2. The flat copper wire torsion force and trajectory simulation mechanism according to claim 1, characterized in that, Both the moving part and the fixed part are provided with a wire pressing elbow clamp; the wire pressing elbow clamp includes an adjusting nut and a wire pressing unit disposed in a nut groove; the lower end of the adjusting nut is fixed to the wire pressing unit; both the fixed part and the moving part are provided with a movable copper wire stop block; a locking block is disposed below the copper wire stop block; the locking block is disposed in a sliding groove.

3. The flat copper wire torsional force and trajectory simulation mechanism according to claim 1, characterized in that, The curve drawing unit includes a curve drawing pen and a clamping arm; the curve drawing pen is fixed to the end of the clamping arm; the beginning of the clamping arm is connected to the moving part.

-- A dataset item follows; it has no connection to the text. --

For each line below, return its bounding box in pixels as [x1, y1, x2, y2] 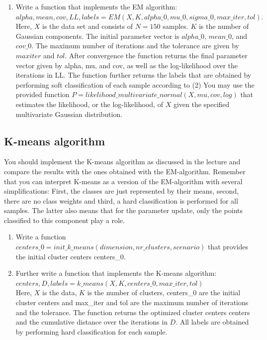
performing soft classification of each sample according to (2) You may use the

4. The flat copper wire torsional force and trajectory simulation mechanism according to claim 1, characterized in that, The torque transmission unit includes a bending handwheel and a transmission shaft; one end of the transmission shaft is connected to the Y-axis follower unit, and the other end is connected to the bending handwheel.

5. The flat copper wire torsional force and trajectory simulation mechanism according to claim 1, characterized in that, The X-axis rotation unit includes an X-axis guide rail; the Y-axis follower unit includes a Y-axis guide rail; and the moving part is slidably fixed on the Y-axis guide rail.

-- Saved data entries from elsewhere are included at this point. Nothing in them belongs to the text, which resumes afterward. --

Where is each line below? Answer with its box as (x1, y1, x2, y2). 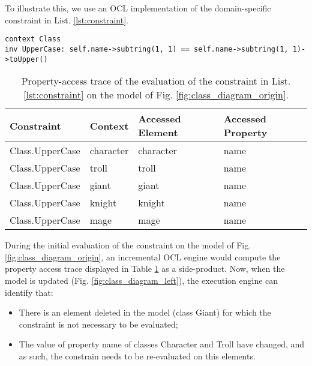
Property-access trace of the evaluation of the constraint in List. (21, 74, 291, 88)
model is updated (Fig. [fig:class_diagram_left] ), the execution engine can (5, 274, 278, 286)
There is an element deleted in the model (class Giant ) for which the (19, 306, 271, 319)
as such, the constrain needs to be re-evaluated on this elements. (19, 349, 256, 362)
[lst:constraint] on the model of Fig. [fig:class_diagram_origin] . (23, 88, 289, 102)
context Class (5, 35, 61, 44)
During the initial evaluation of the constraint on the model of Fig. (5, 239, 251, 251)
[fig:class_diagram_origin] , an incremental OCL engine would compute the (5, 250, 281, 263)

6. A method for simulating the torsional force and trajectory of a flat copper wire, using the flat copper wire torsional force and trajectory simulation mechanism as described in any one of claims 1-5, characterized in that, The method includes the following steps: fixing one end of the copper wire to be tested to a fixed part and the other end to a movable part; driving the Y-axis follower unit located on the X-axis rotation unit to move along the X-axis through the torque transmission unit; the movable part fixed on the Y-axis follower unit moves along the X-axis, thereby causing the copper wire to deform in the X-axis and Y-axis directions; the curve drawing unit fixedly connected to the movable part draws the displacement trajectory of the copper wire, while the Y-axis grating sensing unit and the X-axis grating sensing unit transmit the displacement of the copper wire in the X-axis direction and the movement in the Y-axis direction to the magnetic grating displacement display device, and the force sensor transmits the collected pressure information to the force sensor display device.

7. The method according to claim 6, characterized in that, The process also includes the following steps: when the specifications of the copper wire to be tested change, the width of the copper wire groove in the moving part and the fixed part is adjusted by adjusting the position of the locking block in the sliding groove; then the position of the wire pressing unit is adjusted by adjusting the position of the nut in the nut groove; finally, the copper wire with the changed specifications is placed into the moving part and the fixed part, and the copper wire is fixed by the wire pressing elbow clamp.